9:15 PM: Cruz: "We're not going to give up the Supreme Court for a generation."
9:20 PM: So Rubio's moment of courage and decision was voting against an authorization of force in a case where he'd been insisting on bombing for months. Got it.
9:29 PM: Dickerson really did a disservice to America but cutting off Trump's attack on Bush's fourth place finish in New Hampshire.
9:32 PM: That's not a good quote for Trump.
9:33 PM: They need to escort everyone off stage but Trump and Bush and just finish this once and for all.
9:36 PM: Trump is going really, really long on the anti-Bush stuff. The thing to remember about South Carolina is that it's a big military and ex-military state. But just as important it's a very blue blood GOP. It's always been big on the Bush 'family'. I think this stuff works for Trump in nationally. But I'm not certain about South Carolina.
9:45 PM: Trump really knows how to just run out the clock.
The political and legal implications of Antonin Scalia's death are so far-reaching -- and the speed with which the political dynamic has intruded on the mourning is so breath-taking -- that it truly boggles the mind. Law professor Rick Hasen coolly starts to work through the implications in this post at TPMCafe.
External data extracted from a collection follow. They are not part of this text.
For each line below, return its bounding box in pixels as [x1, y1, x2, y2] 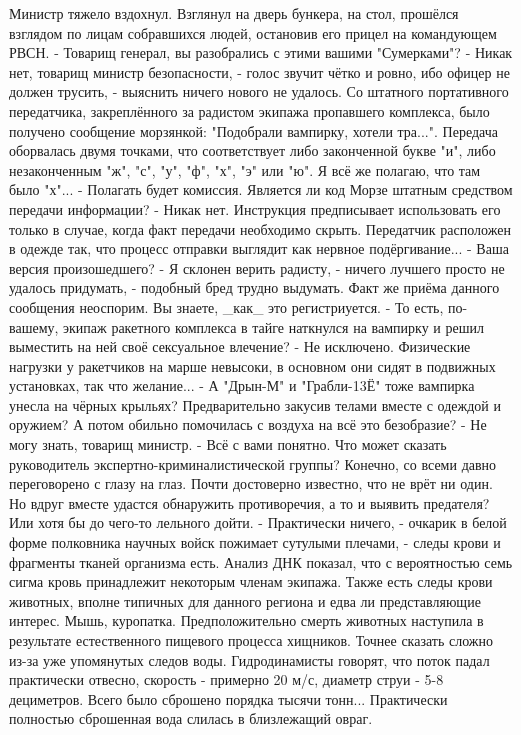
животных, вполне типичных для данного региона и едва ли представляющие [9, 590, 481, 611]
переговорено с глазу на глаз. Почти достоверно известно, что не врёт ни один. [9, 473, 493, 494]
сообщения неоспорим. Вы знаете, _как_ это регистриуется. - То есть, [9, 296, 444, 317]
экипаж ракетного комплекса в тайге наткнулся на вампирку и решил [63, 316, 484, 337]
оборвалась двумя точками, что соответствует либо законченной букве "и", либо [9, 140, 496, 161]
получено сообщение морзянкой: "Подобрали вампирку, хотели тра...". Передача [9, 120, 498, 141]
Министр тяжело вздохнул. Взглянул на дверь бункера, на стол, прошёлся [9, 3, 459, 23]
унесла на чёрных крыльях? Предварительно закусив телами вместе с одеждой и [9, 394, 501, 415]
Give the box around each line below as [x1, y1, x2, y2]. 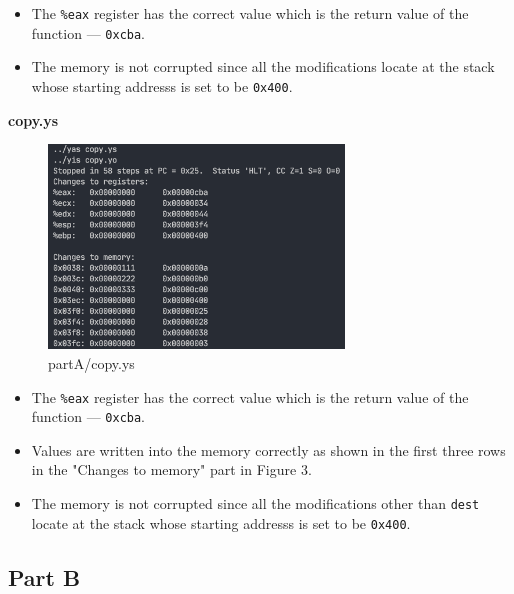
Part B [8, 561, 81, 592]
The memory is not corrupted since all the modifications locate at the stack [31, 56, 495, 77]
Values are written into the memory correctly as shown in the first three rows [31, 439, 506, 460]
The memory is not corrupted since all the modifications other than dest [31, 493, 480, 514]
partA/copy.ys [48, 352, 135, 373]
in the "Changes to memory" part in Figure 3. [31, 459, 312, 480]
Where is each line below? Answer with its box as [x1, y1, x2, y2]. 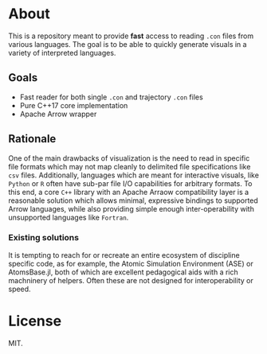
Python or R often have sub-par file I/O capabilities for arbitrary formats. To [8, 178, 253, 188]
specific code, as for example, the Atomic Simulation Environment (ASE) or [8, 259, 253, 268]
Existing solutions [8, 232, 80, 243]
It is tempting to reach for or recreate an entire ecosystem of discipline [8, 250, 241, 259]
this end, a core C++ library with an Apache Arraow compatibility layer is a [8, 187, 249, 196]
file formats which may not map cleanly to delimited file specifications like [8, 161, 251, 171]
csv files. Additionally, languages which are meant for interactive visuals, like [8, 170, 259, 180]
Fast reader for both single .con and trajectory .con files [19, 92, 203, 102]
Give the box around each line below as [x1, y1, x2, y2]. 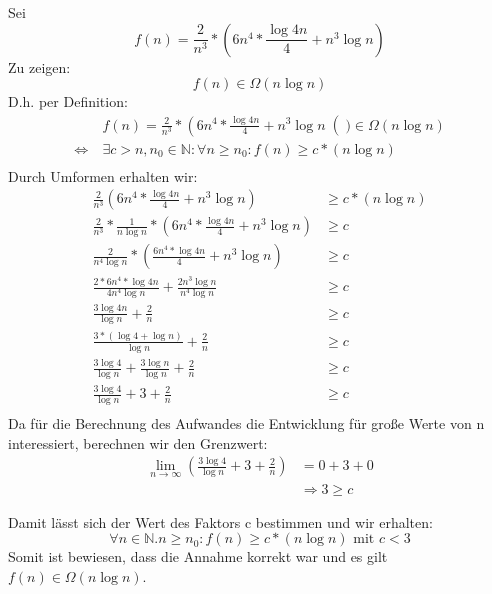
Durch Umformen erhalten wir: [8, 165, 198, 186]
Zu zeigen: [8, 56, 71, 77]
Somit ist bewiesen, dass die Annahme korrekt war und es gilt [8, 546, 388, 567]
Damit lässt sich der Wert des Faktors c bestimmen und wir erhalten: [8, 511, 433, 532]
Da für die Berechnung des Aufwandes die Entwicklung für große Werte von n [8, 413, 485, 434]
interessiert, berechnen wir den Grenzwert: [8, 432, 268, 453]
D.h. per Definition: [8, 91, 128, 112]
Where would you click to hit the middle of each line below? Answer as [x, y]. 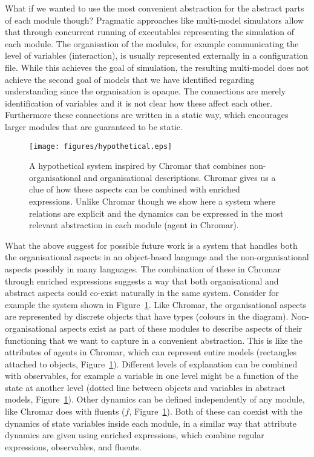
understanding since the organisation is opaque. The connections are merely [146, 91]
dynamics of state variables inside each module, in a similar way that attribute [151, 423]
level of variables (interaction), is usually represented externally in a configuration [157, 55]
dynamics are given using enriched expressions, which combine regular [135, 435]
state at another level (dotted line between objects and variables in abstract [145, 387]
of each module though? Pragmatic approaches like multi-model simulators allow [155, 20]
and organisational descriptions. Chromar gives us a [180, 177]
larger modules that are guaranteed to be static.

As I noted in my post below, immediately after hearing of Justice Scalia's death, I had doubts that Republicans could resist the urge from their party's extremists to refuse to vote on a Supreme Court nomination this year. As we've seen from threatened debt defaults, routine government shutdowns and even the cooked up impeachment of a President going on two decades ago, there simply isn't any institutionalist juice left in the GOP to resist yet another norm-violating power grab. And the truth is they've paid no price for the various other examples. Indeed, it is a sign of how far we've come that even mainstream Court watchers like SCOTUSBlog treated it as a given that Senate Republicans would take this course.
Right out of the gate, conservatives were insisting that Republicans not allow President Obama to nominate another Justice to the High Court. And just moments ago, Majority Leader Mitch McConnell (R-KY) announced that he would not allows such a vote to be held. So, in essence, this debate over whether to keep this seat vacant for likely as long as a year and a half lasted about an hour.
Let us first recognize the unexpected death of Justice Antonin Scalia, a 79 year old man with a large family and almost countless admirers, friends and proteges. I think he had precious few supporters or ideological admirers among our core readers. But this is a man who served on the High Court for almost thirty years and unquestionably, for better or worse, will go down as one of the most influential Justices of the last half century. Indeed that time scope may be too short to capture the breadth of his influence. Very early in his time on the Court, I think in 1988, he gave a talk to a class I was in college. From that experience and what I have heard from many sources over the years, Scalia was as charming and appealing on a personal level as his jurisprudence was retrograde and deplorable to progressives and liberals on an ideological level. Our ideological and partisan commitments should never be so all-encompassing that we cannot step aside from them to recognize realities that transcend them: in this case, that this was a genuinely brilliant man and a patriot.
According to multiple reports in the local press in Texas, Justice Antonin Scalia was found dead in his room today at a Texas ranch/resort. There were no signs of foul play.